Inhibitors of Acyl-CoA:cholesterol acyltransferase. I. Identification and structure-activity relationships of a novel series of fatty acid anilide hypocholesterolemic agents
Roth,Blankley,Hoefle,Holmes,Roark,Trivedi,Essenburg,Kieft,Krause,Stanfield
, p. 1609 - 1617 (2007/10/02)
A series of fatty acid anilides was prepared, and compounds were tested for their ability to inhibit the enzyme acyl-CoA:cholesterol acyltransferase (ACAT) in vitro and to lower plasma total cholesterol and elevate high- density lipoprotein cholesterol in cholesterol-fed rats in vivo.
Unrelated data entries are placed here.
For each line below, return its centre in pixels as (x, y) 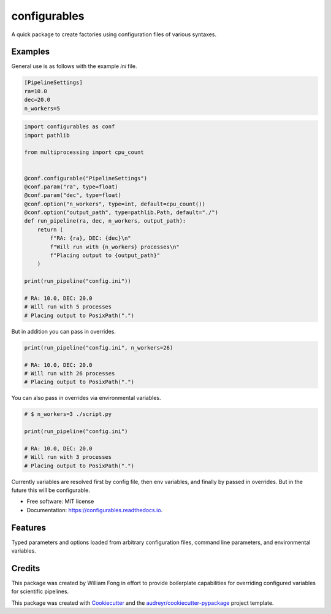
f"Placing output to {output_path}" (105, 255)
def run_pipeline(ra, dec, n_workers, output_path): (105, 221)
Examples (31, 52)
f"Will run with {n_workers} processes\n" (115, 247)
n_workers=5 (42, 108)
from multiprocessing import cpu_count (84, 152)
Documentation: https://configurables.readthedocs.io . (95, 510)
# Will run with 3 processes (68, 457)
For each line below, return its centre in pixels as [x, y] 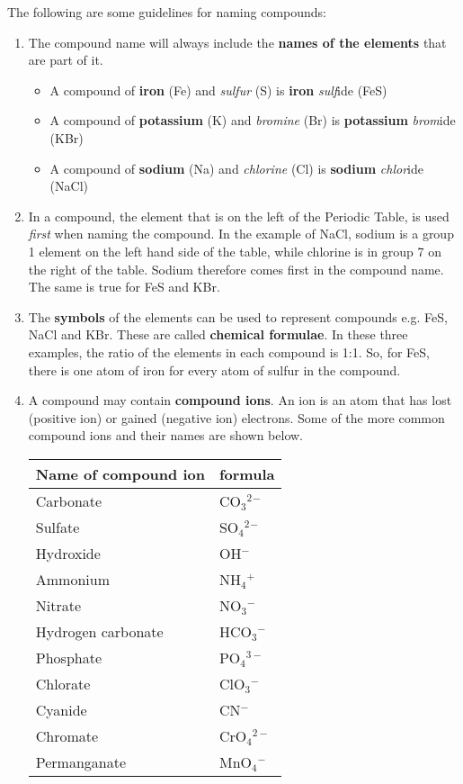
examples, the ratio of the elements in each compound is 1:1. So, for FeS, [229, 351]
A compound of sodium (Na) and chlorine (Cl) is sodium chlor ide [236, 168]
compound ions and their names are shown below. [165, 435]
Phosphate [69, 657]
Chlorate [63, 683]
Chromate [67, 735]
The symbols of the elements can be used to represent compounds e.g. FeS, [238, 316]
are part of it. [66, 60]
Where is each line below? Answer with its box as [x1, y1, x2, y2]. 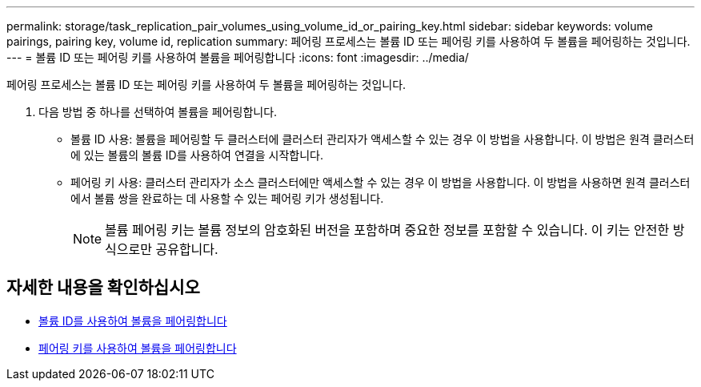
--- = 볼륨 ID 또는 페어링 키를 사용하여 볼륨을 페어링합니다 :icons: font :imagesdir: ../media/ [6, 50, 469, 64]
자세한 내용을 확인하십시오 [6, 277, 200, 298]
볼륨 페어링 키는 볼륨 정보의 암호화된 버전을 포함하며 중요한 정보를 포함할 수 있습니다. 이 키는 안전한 [105, 222, 670, 238]
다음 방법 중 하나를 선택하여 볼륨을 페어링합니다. [38, 105, 278, 119]
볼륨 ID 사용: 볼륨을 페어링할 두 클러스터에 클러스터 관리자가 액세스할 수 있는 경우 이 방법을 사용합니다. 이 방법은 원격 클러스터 [70, 132, 695, 146]
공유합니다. [155, 241, 218, 257]
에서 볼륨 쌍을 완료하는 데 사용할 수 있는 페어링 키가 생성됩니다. [70, 191, 384, 205]
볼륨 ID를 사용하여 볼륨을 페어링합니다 [38, 313, 227, 328]
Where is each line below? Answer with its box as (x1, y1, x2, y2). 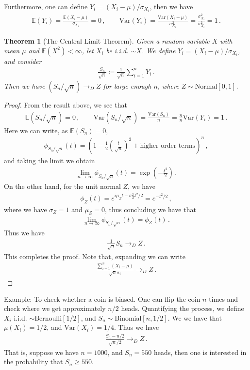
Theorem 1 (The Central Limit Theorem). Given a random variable (4, 36, 210, 46)
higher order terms (140, 142, 196, 149)
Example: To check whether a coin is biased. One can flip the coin (4, 293, 200, 304)
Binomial (115, 312, 142, 323)
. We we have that (167, 312, 222, 323)
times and (209, 293, 238, 304)
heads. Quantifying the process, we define (121, 303, 244, 313)
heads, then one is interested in (153, 347, 247, 357)
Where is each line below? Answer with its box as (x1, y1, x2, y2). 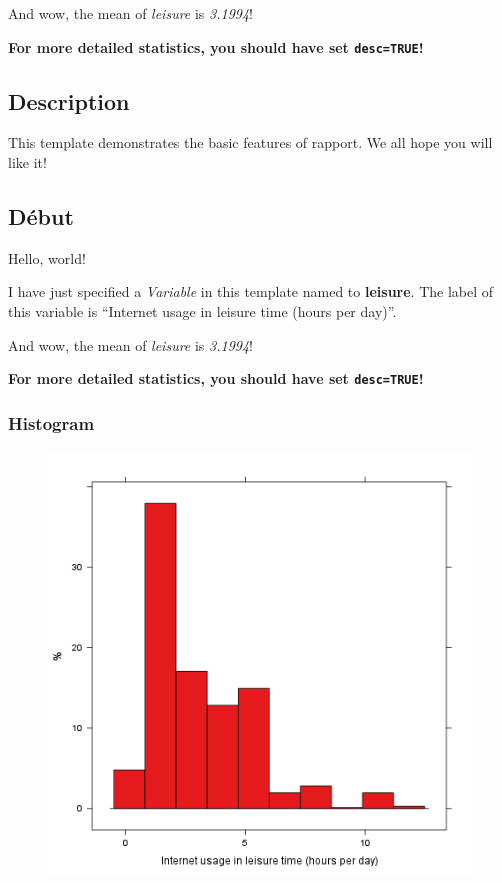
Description (8, 85, 130, 116)
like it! (8, 152, 47, 173)
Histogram (8, 410, 95, 435)
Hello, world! (8, 247, 86, 268)
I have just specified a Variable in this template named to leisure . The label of (8, 281, 494, 302)
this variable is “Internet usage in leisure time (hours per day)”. (8, 301, 397, 322)
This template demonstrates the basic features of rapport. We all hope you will (8, 132, 493, 153)
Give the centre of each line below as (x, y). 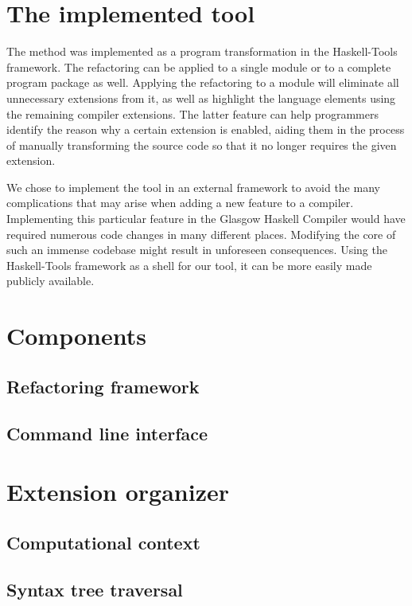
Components (76, 336)
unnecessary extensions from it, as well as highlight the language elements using (201, 98)
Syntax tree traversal (95, 589)
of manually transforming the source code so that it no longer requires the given (202, 145)
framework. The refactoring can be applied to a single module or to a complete (199, 66)
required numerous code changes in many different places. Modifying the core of (201, 234)
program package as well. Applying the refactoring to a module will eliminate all (203, 82)
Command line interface (107, 433)

The compounds reported were found to fall into two subclasses with different anilide SAR. For nonbranched acyl analogues, inhibitory potency was found to be optimal with bulky 2,6-dialkyl substitution. For α-substituted acyl analogues, there was little dependence of in vitro potency on anilide substitution and 2,4,6-trimethoxy was uniquely preferred. Most of the potent inhibitors (IC50 50 nM) were found to produce significant reductions in plasma total cholesterol in cholesterol-fed rats. Additionally, in vivo activity could be improved significantly by the introduction of α,α- disubstitution into the fatty acid portion of the molecule. A narrow group of α,α-disubstituted trimethoxyanilides, exemplified by 2,2-dimethyl-N-(2,4,6- trimethoxyphenyl)dodecanamide (39), was found to not only lower plasma total cholesterol (-60%) in cholesterol-fed rats but also elevate levels of high- density lipoprotein cholesterol (+94%) in this model at the screening dose of 0.05% in the diet (ca. 50 mg/kg).